Spin hydrodynamics on a hyperbolic expanding background

Abstract

We study relativistic spin hydrodynamics on the hyperbolic $κ=-1$ flow background recently identified by Grozdanov. This background corresponds to an $SO(2,1)$-invariant, transversely expanding solution with finite spacetime support in Minkowski space, in contrast to the well-known Gubser flow $(κ=+1)$ which possesses $SO(3)$ symmetry and infinite transverse extent. Working within the formulation of perfect-fluid spin hydrodynamics, we derive the exact evolution equations for all spin components of the spin potential on the $κ=-1$ background. We find that the enhanced early-time expansion rate and the presence of a causal edge lead to a stronger localization of spin dynamics compared to the Gubser case. Remarkably, the azimuthal component of the spin potential oscillates as it decays in the forward lightcone, in stark contrast to the Gubser flow.
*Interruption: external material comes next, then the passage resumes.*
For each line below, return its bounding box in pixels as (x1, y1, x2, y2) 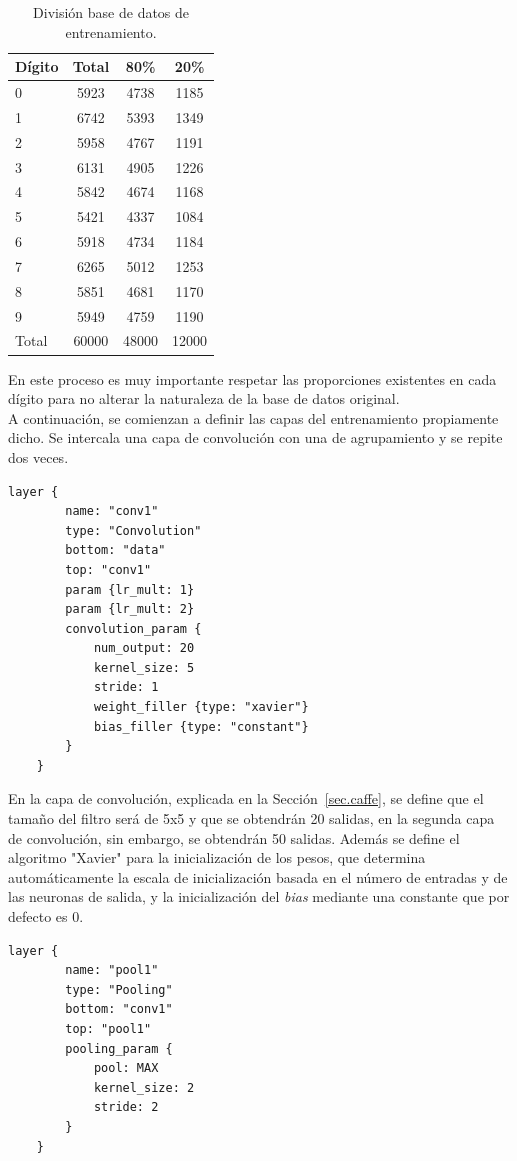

Thus, our results establish the $κ=-1$ flow as a distinct and physically meaningful benchmark for studying spin dynamics in expanding relativistic fluids with finite spacetime support.

Figures (5)

• Figure 1: The temperature evolution as a function of proper-time $\tau$ and radial distance $r$.
• Figure 2: The evolution of $a_R$ and $b_R$ spin components as a function of proper-time $\tau$ and radial distance $r$.
• Figure 3: The evolution of $a_Z$ and $b_\Phi$ spin components as a function of proper-time $\tau$ and radial distance $r$.
• Figure 4: The evolution of $a_\Phi$ and $b_Z$ spin components as a function of proper-time $\tau$ and radial distance $r$.
• Figure 5: Oscillatory behavior of normalized $b_\Phi$ at $r= 0$.